Exercise: Bring back every record exactly, except for the pictures, which stay out.
# # # #
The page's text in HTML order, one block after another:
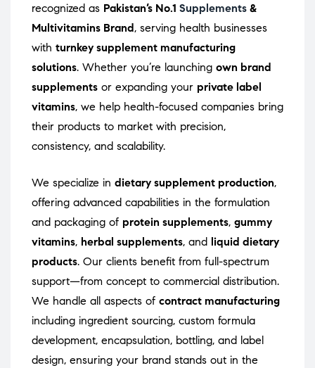
recognized as Pakistan’s No.1 Supplements &
Multivitamins Brand, serving health businesses
with turnkey supplement manufacturing
solutions. Whether you’re launching own brand
supplements or expanding your private label
vitamins, we help health-focused companies bring
their products to market with precision,
consistency, and scalability.
We specialize in dietary supplement production,
offering advanced capabilities in the formulation
and packaging of protein supplements, gummy
vitamins, herbal supplements, and liquid dietary
products. Our clients benefit from full-spectrum
support—from concept to commercial distribution.
We handle all aspects of contract manufacturing
including ingredient sourcing, custom formula
development, encapsulation, bottling, and label
design, ensuring your brand stands out in the
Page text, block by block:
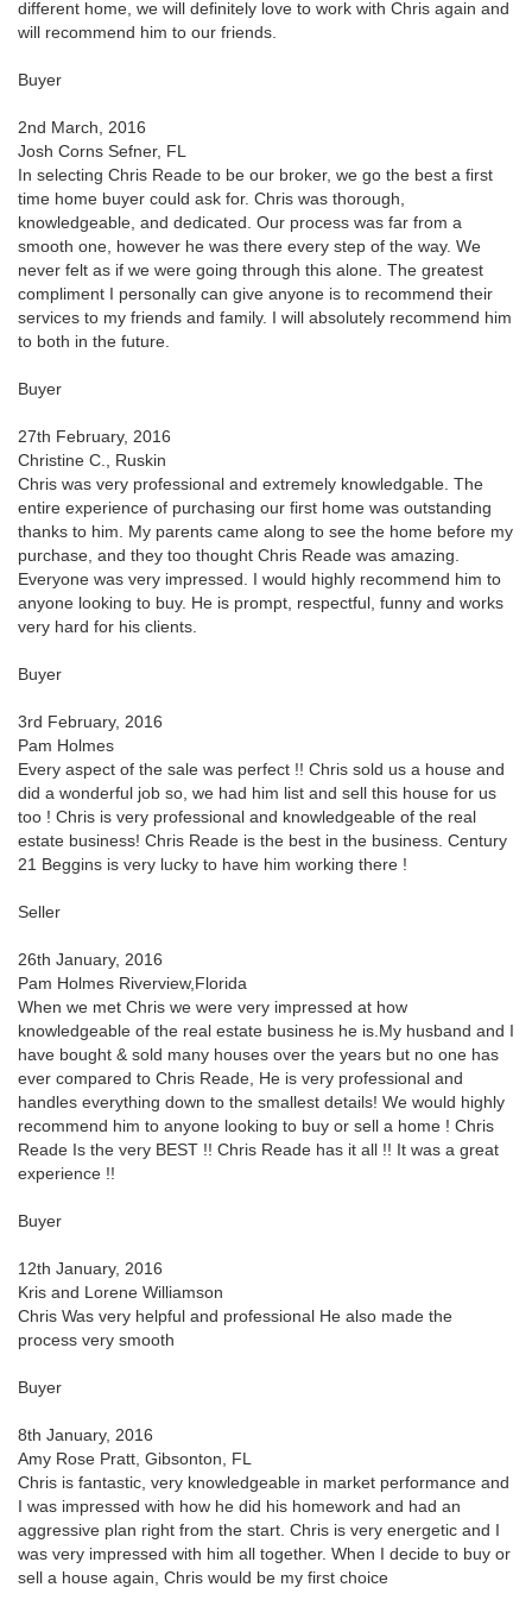
different home, we will definitely love to work with Chris again and
will recommend him to our friends.
Buyer
2nd March, 2016
Josh Corns Sefner, FL
In selecting Chris Reade to be our broker, we go the best a first
time home buyer could ask for. Chris was thorough,
knowledgeable, and dedicated. Our process was far from a
smooth one, however he was there every step of the way. We
never felt as if we were going through this alone. The greatest
compliment I personally can give anyone is to recommend their
services to my friends and family. I will absolutely recommend him
to both in the future.
Buyer
27th February, 2016
Christine C., Ruskin
Chris was very professional and extremely knowledgable. The
entire experience of purchasing our first home was outstanding
thanks to him. My parents came along to see the home before my
purchase, and they too thought Chris Reade was amazing.
Everyone was very impressed. I would highly recommend him to
anyone looking to buy. He is prompt, respectful, funny and works
very hard for his clients.
Buyer
3rd February, 2016
Pam Holmes
Every aspect of the sale was perfect !! Chris sold us a house and
did a wonderful job so, we had him list and sell this house for us
too ! Chris is very professional and knowledgeable of the real
estate business! Chris Reade is the best in the business. Century
21 Beggins is very lucky to have him working there !
Seller
26th January, 2016
Pam Holmes Riverview,Florida
When we met Chris we were very impressed at how
knowledgeable of the real estate business he is.My husband and I
have bought & sold many houses over the years but no one has
ever compared to Chris Reade, He is very professional and
handles everything down to the smallest details! We would highly
recommend him to anyone looking to buy or sell a home ! Chris
Reade Is the very BEST !! Chris Reade has it all !! It was a great
experience !!
Buyer
12th January, 2016
Kris and Lorene Williamson
Chris Was very helpful and professional He also made the
process very smooth
Buyer
8th January, 2016
Amy Rose Pratt, Gibsonton, FL
Chris is fantastic, very knowledgeable in market performance and
I was impressed with how he did his homework and had an
aggressive plan right from the start. Chris is very energetic and I
was very impressed with him all together. When I decide to buy or
sell a house again, Chris would be my first choice
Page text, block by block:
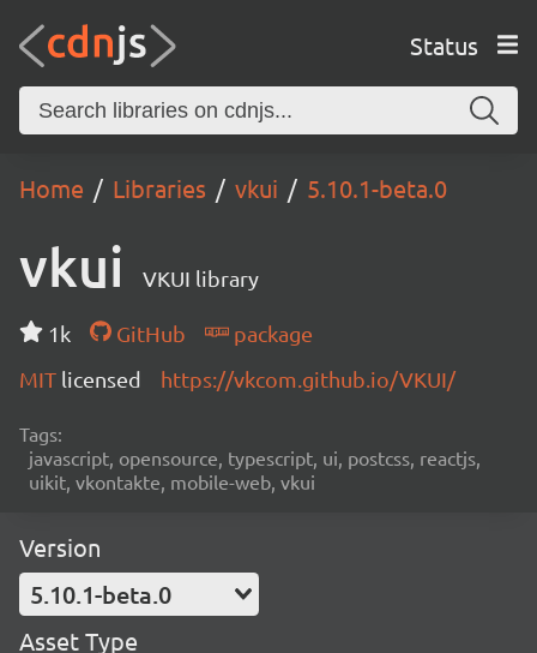
Status
Home Libraries vkui 5.10.1-beta.0
vkui VKUI library
1k GitHub
package
MIT licensed https://vkcom.github.io/VKUI/
Tags:
javascript, opensource, typescript, ui, postcss, reactjs,
uikit, vkontakte, mobile-web, vkui
Version
5.10.1-beta.0
Asset Type
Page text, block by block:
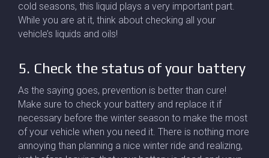
cold seasons, this liquid plays a very important part.
While you are at it, think about checking all your
vehicle’s liquids and oils!
5. Check the status of your battery
As the saying goes, prevention is better than cure!
Make sure to check your battery and replace it if
necessary before the winter season to make the most
of your vehicle when you need it. There is nothing more
annoying than planning a nice winter ride and realizing,
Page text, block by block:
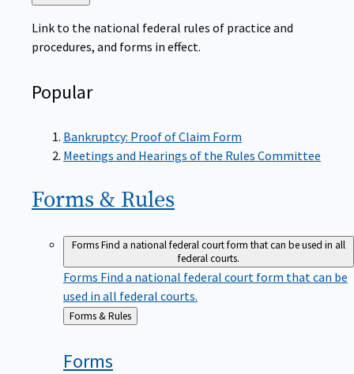
to
Link to the national federal rules of practice and
procedures, and forms in effect.
Popular
Bankruptcy: Proof of Claim Form
Meetings and Hearings of the Rules Committee
Forms & Rules
FormsFind a national federal court form that can be used in all
federal courts.
Forms Find a national federal court form that can be
used in all federal courts.
Back
to
Forms & Rules
Forms
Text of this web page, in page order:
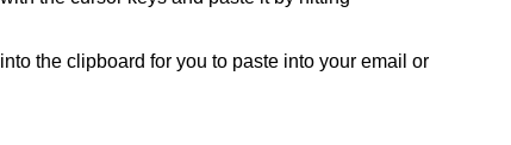
the clipboard for you to paste into your email or
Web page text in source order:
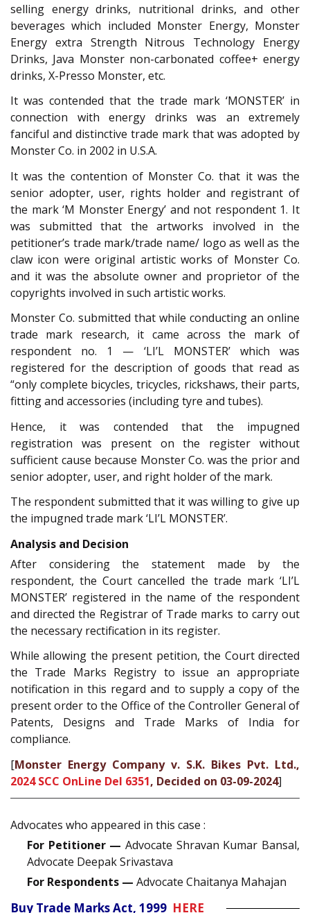
selling energy drinks, nutritional drinks, and other
beverages which included Monster Energy, Monster
Energy extra Strength Nitrous Technology Energy
Drinks, Java Monster non-carbonated coffee+ energy
drinks, X-Presso Monster, etc.
It was contended that the trade mark ‘MONSTER’ in
connection with energy drinks was an extremely
fanciful and distinctive trade mark that was adopted by
Monster Co. in 2002 in U.S.A.
It was the contention of Monster Co. that it was the
senior adopter, user, rights holder and registrant of
the mark ‘M Monster Energy’ and not respondent 1. It
was submitted that the artworks involved in the
petitioner’s trade mark/trade name/ logo as well as the
claw icon were original artistic works of Monster Co.
and it was the absolute owner and proprietor of the
copyrights involved in such artistic works.
Monster Co. submitted that while conducting an online
trade mark research, it came across the mark of
respondent no. 1 — ‘LI’L MONSTER’ which was
registered for the description of goods that read as
“only complete bicycles, tricycles, rickshaws, their parts,
fitting and accessories (including tyre and tubes).
Hence, it was contended that the impugned
registration was present on the register without
sufficient cause because Monster Co. was the prior and
senior adopter, user, and right holder of the mark.
The respondent submitted that it was willing to give up
the impugned trade mark ‘LI’L MONSTER’.
Analysis and Decision
After considering the statement made by the
respondent, the Court cancelled the trade mark ‘LI’L
MONSTER’ registered in the name of the respondent
and directed the Registrar of Trade marks to carry out
the necessary rectification in its register.
While allowing the present petition, the Court directed
the Trade Marks Registry to issue an appropriate
notification in this regard and to supply a copy of the
present order to the Office of the Controller General of
Patents, Designs and Trade Marks of India for
compliance.
[Monster Energy Company v. S.K. Bikes Pvt. Ltd.,
2024 SCC OnLine Del 6351, Decided on 03-09-2024]
Advocates who appeared in this case :
For Petitioner — Advocate Shravan Kumar Bansal,
Advocate Deepak Srivastava
For Respondents — Advocate Chaitanya Mahajan
Buy Trade Marks Act, 1999 HERE
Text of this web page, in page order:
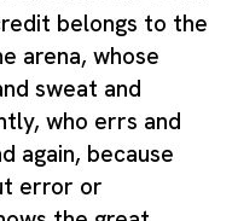
belongs to the
arena, whose
sweat and
who errs and
again, because
error or
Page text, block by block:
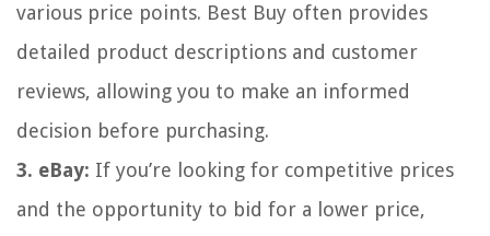
various price points. Best Buy often provides
detailed product descriptions and customer
reviews, allowing you to make an informed
decision before purchasing.
3. eBay: If you’re looking for competitive prices
and the opportunity to bid for a lower price,
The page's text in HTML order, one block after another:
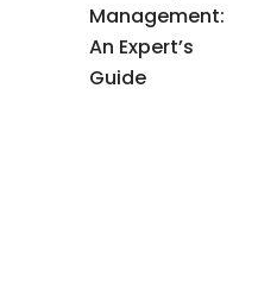
Management:
An Expert’s
Guide
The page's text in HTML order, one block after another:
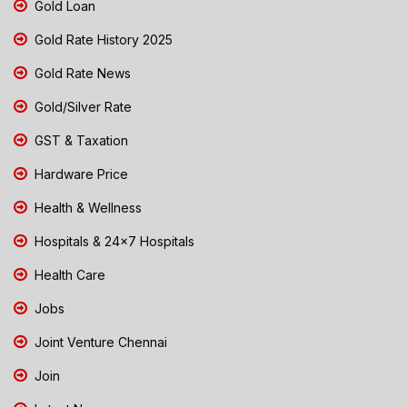
Gold Loan
Gold Rate History 2025
Gold Rate News
Gold/Silver Rate
GST & Taxation
Hardware Price
Health & Wellness
Hospitals & 24x7 Hospitals
Health Care
Jobs
Joint Venture Chennai
Join
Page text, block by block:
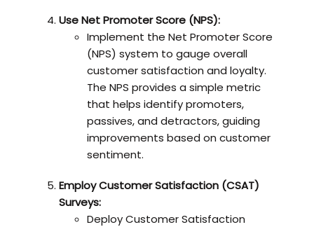
Use Net Promoter Score (NPS):
Implement the Net Promoter Score
(NPS) system to gauge overall
customer satisfaction and loyalty.
The NPS provides a simple metric
that helps identify promoters,
passives, and detractors, guiding
improvements based on customer
sentiment.
Employ Customer Satisfaction (CSAT)
Surveys:
Deploy Customer Satisfaction
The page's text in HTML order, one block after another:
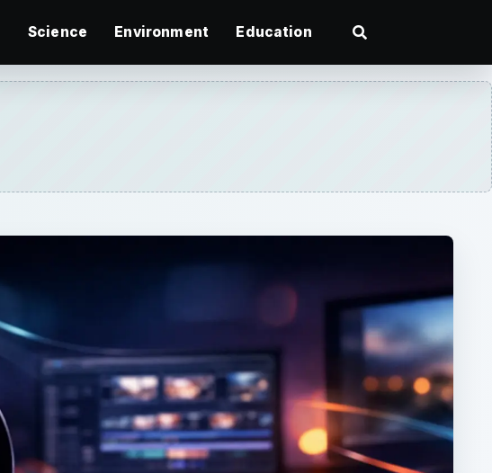
Science Environment Education
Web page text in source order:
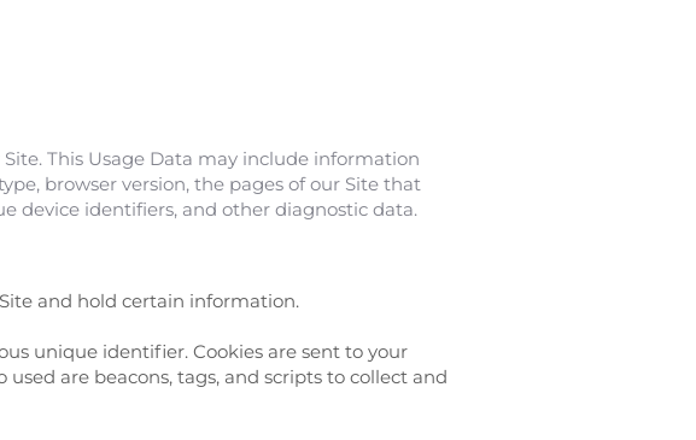
This Usage Data may include information
browser version, the pages of our Site that
device identifiers, and other diagnostic data.
and hold certain information.
unique identifier. Cookies are sent to your
are beacons, tags, and scripts to collect and
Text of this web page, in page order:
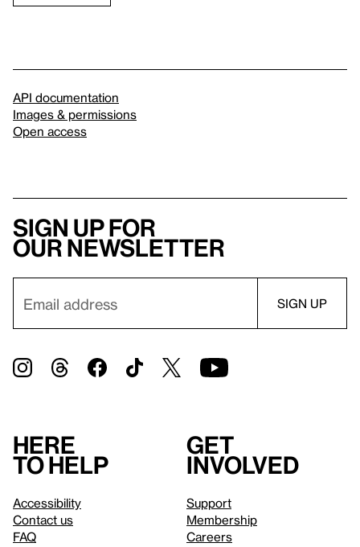
API documentation
Images & permissions
Open access
Sign up for
our newsletter
Here
to help
Accessibility
Contact us
FAQ
Get
involved
Support
Membership
Careers
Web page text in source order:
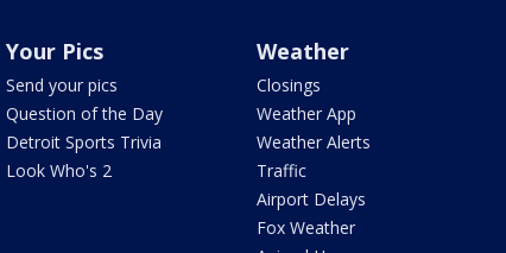
Your Pics
Send your pics
Question of the Day
Detroit Sports Trivia
Look Who's 2
Weather
Closings
Weather App
Weather Alerts
Traffic
Airport Delays
Fox Weather
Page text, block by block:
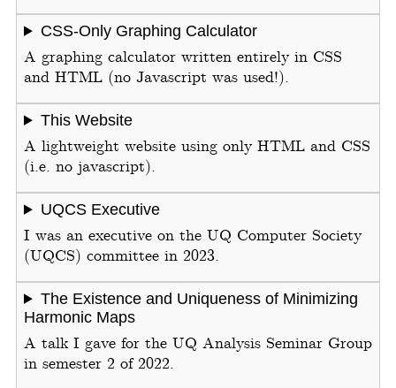
CSS-Only Graphing Calculator
A graphing calculator written entirely in CSS
and HTML (no Javascript was used!).
This Website
A lightweight website using only HTML and CSS
(i.e. no javascript).
UQCS Executive
I was an executive on the UQ Computer Society
(UQCS) committee in 2023.
The Existence and Uniqueness of Minimizing
Harmonic Maps
A talk I gave for the UQ Analysis Seminar Group
in semester 2 of 2022.
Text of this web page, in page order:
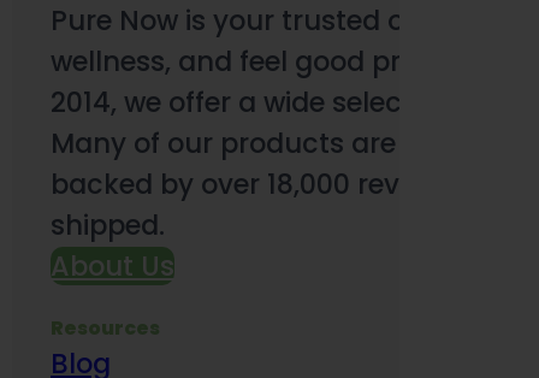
# # # #
Answer to this task:
The page's text in HTML order, one block after another:
recognized as Pakistan’s No.1 Supplements &
Multivitamins Brand, serving health businesses
with turnkey supplement manufacturing
solutions. Whether you’re launching own brand
supplements or expanding your private label
vitamins, we help health-focused companies bring
their products to market with precision,
consistency, and scalability.
We specialize in dietary supplement production,
offering advanced capabilities in the formulation
and packaging of protein supplements, gummy
vitamins, herbal supplements, and liquid dietary
products. Our clients benefit from full-spectrum
support—from concept to commercial distribution.
We handle all aspects of contract manufacturing
including ingredient sourcing, custom formula
development, encapsulation, bottling, and label
design, ensuring your brand stands out in the
Page text, block by block:
different home, we will definitely love to work with Chris again and
will recommend him to our friends.
Buyer
2nd March, 2016
Josh Corns Sefner, FL
In selecting Chris Reade to be our broker, we go the best a first
time home buyer could ask for. Chris was thorough,
knowledgeable, and dedicated. Our process was far from a
smooth one, however he was there every step of the way. We
never felt as if we were going through this alone. The greatest
compliment I personally can give anyone is to recommend their
services to my friends and family. I will absolutely recommend him
to both in the future.
Buyer
27th February, 2016
Christine C., Ruskin
Chris was very professional and extremely knowledgable. The
entire experience of purchasing our first home was outstanding
thanks to him. My parents came along to see the home before my
purchase, and they too thought Chris Reade was amazing.
Everyone was very impressed. I would highly recommend him to
anyone looking to buy. He is prompt, respectful, funny and works
very hard for his clients.
Buyer
3rd February, 2016
Pam Holmes
Every aspect of the sale was perfect !! Chris sold us a house and
did a wonderful job so, we had him list and sell this house for us
too ! Chris is very professional and knowledgeable of the real
estate business! Chris Reade is the best in the business. Century
21 Beggins is very lucky to have him working there !
Seller
26th January, 2016
Pam Holmes Riverview,Florida
When we met Chris we were very impressed at how
knowledgeable of the real estate business he is.My husband and I
have bought & sold many houses over the years but no one has
ever compared to Chris Reade, He is very professional and
handles everything down to the smallest details! We would highly
recommend him to anyone looking to buy or sell a home ! Chris
Reade Is the very BEST !! Chris Reade has it all !! It was a great
experience !!
Buyer
12th January, 2016
Kris and Lorene Williamson
Chris Was very helpful and professional He also made the
process very smooth
Buyer
8th January, 2016
Amy Rose Pratt, Gibsonton, FL
Chris is fantastic, very knowledgeable in market performance and
I was impressed with how he did his homework and had an
aggressive plan right from the start. Chris is very energetic and I
was very impressed with him all together. When I decide to buy or
sell a house again, Chris would be my first choice
Page text, block by block:
Status
Home Libraries vkui 5.10.1-beta.0
vkui VKUI library
1k GitHub
package
MIT licensed https://vkcom.github.io/VKUI/
Tags:
javascript, opensource, typescript, ui, postcss, reactjs,
uikit, vkontakte, mobile-web, vkui
Version
5.10.1-beta.0
Asset Type
Page text, block by block:
cold seasons, this liquid plays a very important part.
While you are at it, think about checking all your
vehicle’s liquids and oils!
5. Check the status of your battery
As the saying goes, prevention is better than cure!
Make sure to check your battery and replace it if
necessary before the winter season to make the most
of your vehicle when you need it. There is nothing more
annoying than planning a nice winter ride and realizing,
Page text, block by block:
to
Link to the national federal rules of practice and
procedures, and forms in effect.
Popular
Bankruptcy: Proof of Claim Form
Meetings and Hearings of the Rules Committee
Forms & Rules
FormsFind a national federal court form that can be used in all
federal courts.
Forms Find a national federal court form that can be
used in all federal courts.
Back
to
Forms & Rules
Forms
Text of this web page, in page order:
the clipboard for you to paste into your email or
Web page text in source order:
selling energy drinks, nutritional drinks, and other
beverages which included Monster Energy, Monster
Energy extra Strength Nitrous Technology Energy
Drinks, Java Monster non-carbonated coffee+ energy
drinks, X-Presso Monster, etc.
It was contended that the trade mark ‘MONSTER’ in
connection with energy drinks was an extremely
fanciful and distinctive trade mark that was adopted by
Monster Co. in 2002 in U.S.A.
It was the contention of Monster Co. that it was the
senior adopter, user, rights holder and registrant of
the mark ‘M Monster Energy’ and not respondent 1. It
was submitted that the artworks involved in the
petitioner’s trade mark/trade name/ logo as well as the
claw icon were original artistic works of Monster Co.
and it was the absolute owner and proprietor of the
copyrights involved in such artistic works.
Monster Co. submitted that while conducting an online
trade mark research, it came across the mark of
respondent no. 1 — ‘LI’L MONSTER’ which was
registered for the description of goods that read as
“only complete bicycles, tricycles, rickshaws, their parts,
fitting and accessories (including tyre and tubes).
Hence, it was contended that the impugned
registration was present on the register without
sufficient cause because Monster Co. was the prior and
senior adopter, user, and right holder of the mark.
The respondent submitted that it was willing to give up
the impugned trade mark ‘LI’L MONSTER’.
Analysis and Decision
After considering the statement made by the
respondent, the Court cancelled the trade mark ‘LI’L
MONSTER’ registered in the name of the respondent
and directed the Registrar of Trade marks to carry out
the necessary rectification in its register.
While allowing the present petition, the Court directed
the Trade Marks Registry to issue an appropriate
notification in this regard and to supply a copy of the
present order to the Office of the Controller General of
Patents, Designs and Trade Marks of India for
compliance.
[Monster Energy Company v. S.K. Bikes Pvt. Ltd.,
2024 SCC OnLine Del 6351, Decided on 03-09-2024]
Advocates who appeared in this case :
For Petitioner — Advocate Shravan Kumar Bansal,
Advocate Deepak Srivastava
For Respondents — Advocate Chaitanya Mahajan
Buy Trade Marks Act, 1999 HERE
Text of this web page, in page order:
belongs to the
arena, whose
sweat and
who errs and
again, because
error or
Page text, block by block:
various price points. Best Buy often provides
detailed product descriptions and customer
reviews, allowing you to make an informed
decision before purchasing.
3. eBay: If you’re looking for competitive prices
and the opportunity to bid for a lower price,
The page's text in HTML order, one block after another:
Management:
An Expert’s
Guide
The page's text in HTML order, one block after another:
Gold Loan
Gold Rate History 2025
Gold Rate News
Gold/Silver Rate
GST & Taxation
Hardware Price
Health & Wellness
Hospitals & 24x7 Hospitals
Health Care
Jobs
Joint Venture Chennai
Join
Page text, block by block:
Use Net Promoter Score (NPS):
Implement the Net Promoter Score
(NPS) system to gauge overall
customer satisfaction and loyalty.
The NPS provides a simple metric
that helps identify promoters,
passives, and detractors, guiding
improvements based on customer
sentiment.
Employ Customer Satisfaction (CSAT)
Surveys:
Deploy Customer Satisfaction
The page's text in HTML order, one block after another:
Science Environment Education
Web page text in source order:
This Usage Data may include information
browser version, the pages of our Site that
device identifiers, and other diagnostic data.
and hold certain information.
unique identifier. Cookies are sent to your
are beacons, tags, and scripts to collect and
Text of this web page, in page order:
API documentation
Images & permissions
Open access
Sign up for
our newsletter
Here
to help
Accessibility
Contact us
FAQ
Get
involved
Support
Membership
Careers
Web page text in source order:
Your Pics
Send your pics
Question of the Day
Detroit Sports Trivia
Look Who's 2
Weather
Closings
Weather App
Weather Alerts
Traffic
Airport Delays
Fox Weather
Page text, block by block:
CSS-Only Graphing Calculator
A graphing calculator written entirely in CSS
and HTML (no Javascript was used!).
This Website
A lightweight website using only HTML and CSS
(i.e. no javascript).
UQCS Executive
I was an executive on the UQ Computer Society
(UQCS) committee in 2023.
The Existence and Uniqueness of Minimizing
Harmonic Maps
A talk I gave for the UQ Analysis Seminar Group
in semester 2 of 2022.
Text of this web page, in page order:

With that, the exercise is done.